_Exercise brief_.
Find the lines in the records below that contain "thus", and report each of them.
== Provided material
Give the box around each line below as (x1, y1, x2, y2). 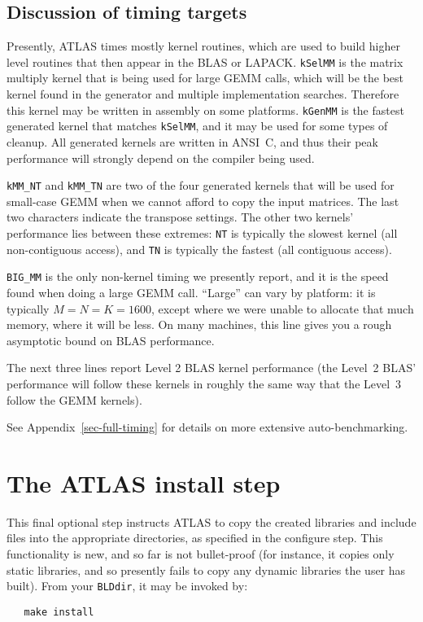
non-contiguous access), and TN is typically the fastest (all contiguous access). (7, 240, 392, 257)
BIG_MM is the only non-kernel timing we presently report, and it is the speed (7, 268, 389, 285)
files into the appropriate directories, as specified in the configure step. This (7, 529, 383, 546)
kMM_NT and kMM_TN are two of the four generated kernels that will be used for (7, 177, 395, 194)
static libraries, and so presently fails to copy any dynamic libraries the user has (7, 561, 406, 578)
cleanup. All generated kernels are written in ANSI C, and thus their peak (7, 133, 378, 150)
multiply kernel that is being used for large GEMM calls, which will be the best (7, 69, 404, 86)
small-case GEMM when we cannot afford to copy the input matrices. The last (7, 192, 399, 209)
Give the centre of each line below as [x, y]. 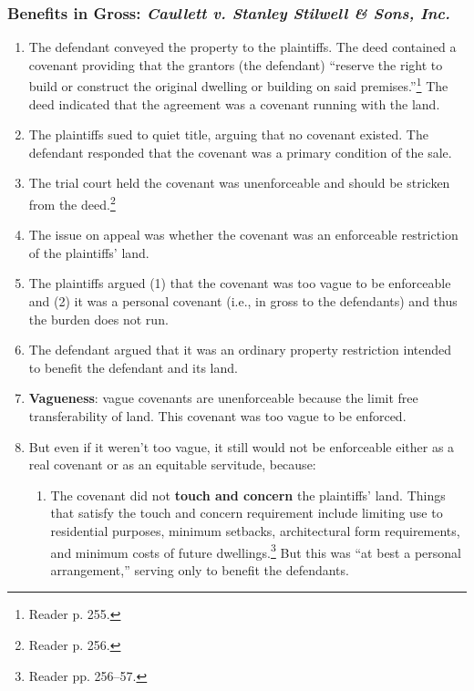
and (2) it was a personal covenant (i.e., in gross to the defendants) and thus [243, 301]
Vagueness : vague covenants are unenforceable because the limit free [223, 398]
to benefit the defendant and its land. [133, 367]
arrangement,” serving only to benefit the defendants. [200, 569]
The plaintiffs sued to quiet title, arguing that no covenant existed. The [228, 134]
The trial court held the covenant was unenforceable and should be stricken [239, 183]
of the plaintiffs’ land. [89, 252]
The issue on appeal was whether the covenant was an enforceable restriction [243, 235]
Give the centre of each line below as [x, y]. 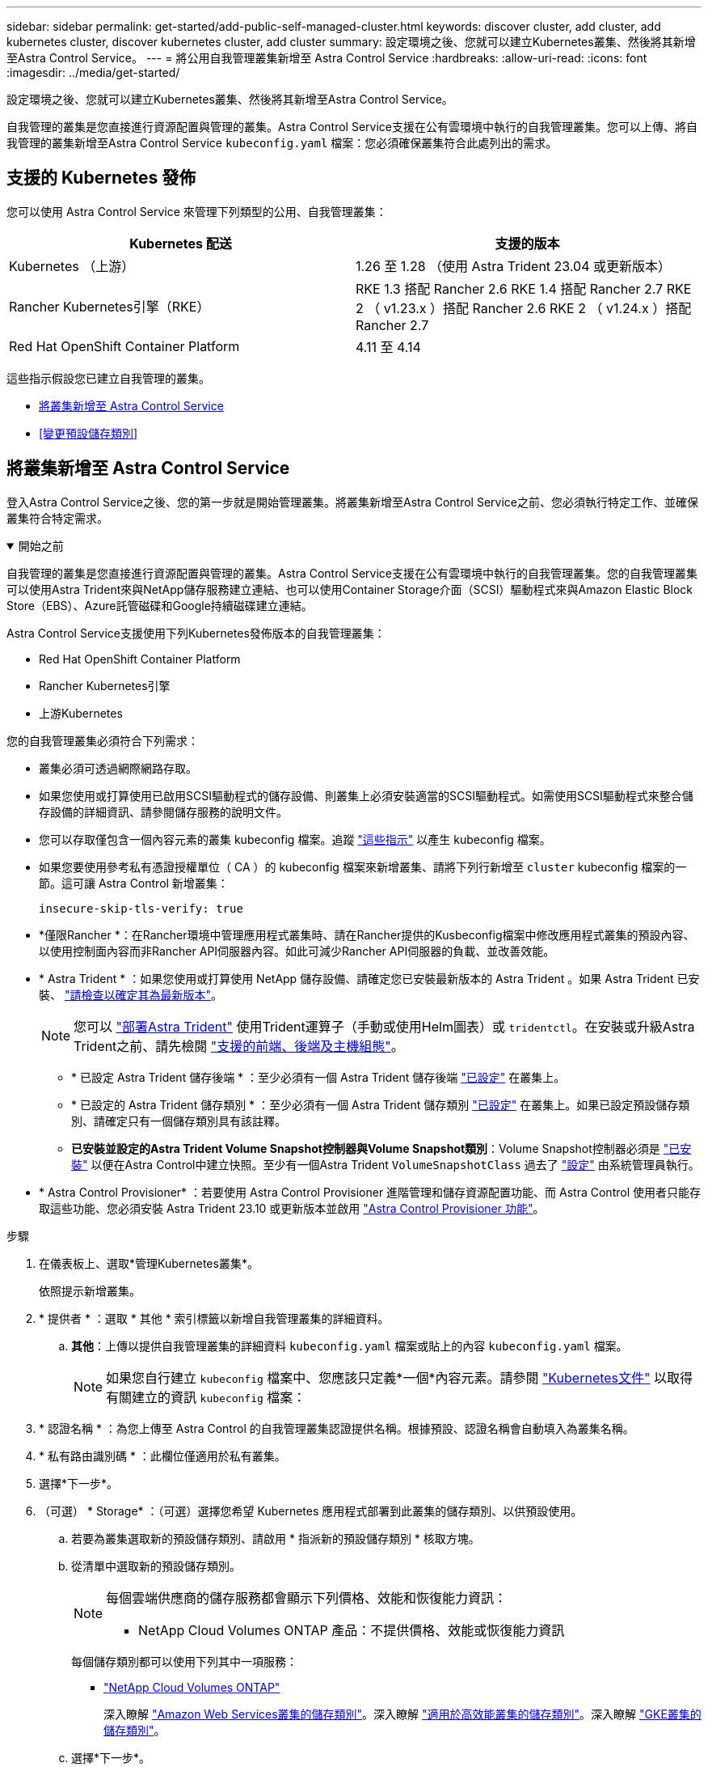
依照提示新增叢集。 [90, 1290]
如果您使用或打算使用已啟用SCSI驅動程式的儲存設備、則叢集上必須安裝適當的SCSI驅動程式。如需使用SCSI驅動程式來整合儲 [366, 795]
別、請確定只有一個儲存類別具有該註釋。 [179, 1121]
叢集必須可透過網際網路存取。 [118, 768]
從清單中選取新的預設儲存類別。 [156, 1566]
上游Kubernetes [81, 713]
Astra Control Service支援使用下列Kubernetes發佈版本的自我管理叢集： [196, 633]
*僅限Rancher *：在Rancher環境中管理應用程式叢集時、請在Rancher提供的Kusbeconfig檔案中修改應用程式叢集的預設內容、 [367, 934]
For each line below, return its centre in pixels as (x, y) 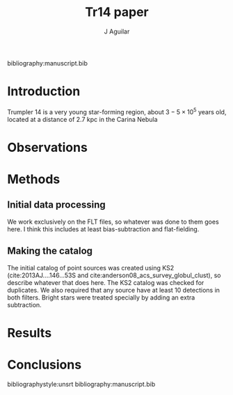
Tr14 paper (117, 12)
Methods (34, 179)
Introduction (44, 92)
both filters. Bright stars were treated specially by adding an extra (101, 297)
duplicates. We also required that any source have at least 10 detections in (114, 290)
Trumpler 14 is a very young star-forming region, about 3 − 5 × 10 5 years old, (117, 111)
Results (30, 333)
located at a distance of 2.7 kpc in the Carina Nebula (82, 119)
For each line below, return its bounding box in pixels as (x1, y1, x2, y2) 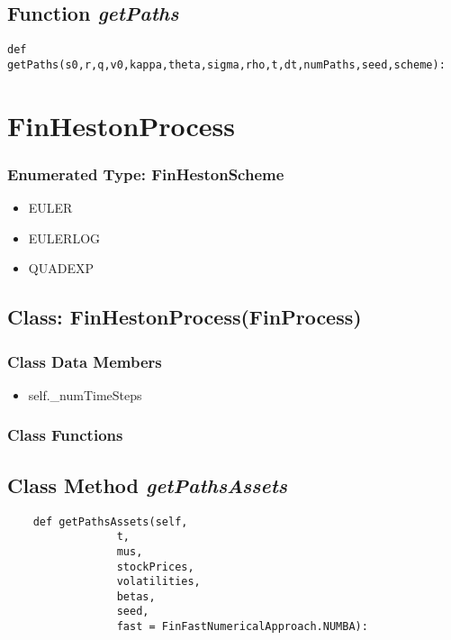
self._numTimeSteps (28, 385, 142, 404)
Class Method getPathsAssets (7, 471, 287, 498)
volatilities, (116, 575, 201, 589)
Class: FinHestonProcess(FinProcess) (7, 303, 362, 331)
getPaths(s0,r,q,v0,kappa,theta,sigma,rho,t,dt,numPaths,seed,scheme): (7, 58, 446, 71)
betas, (116, 590, 156, 603)
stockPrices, (116, 560, 194, 573)
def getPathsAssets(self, (32, 515, 188, 528)
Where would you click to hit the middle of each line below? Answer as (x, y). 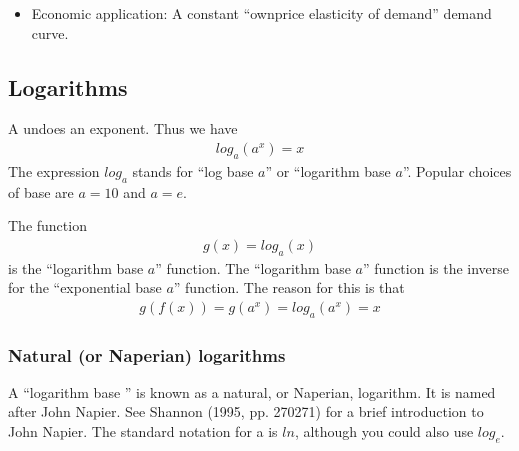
====
_Result of this task_.
cleanup. All generated kernels are written in ANSI C, and thus their peak (7, 133, 378, 150)
and (2) it was a personal covenant (i.e., in gross to the defendants) and thus [243, 301]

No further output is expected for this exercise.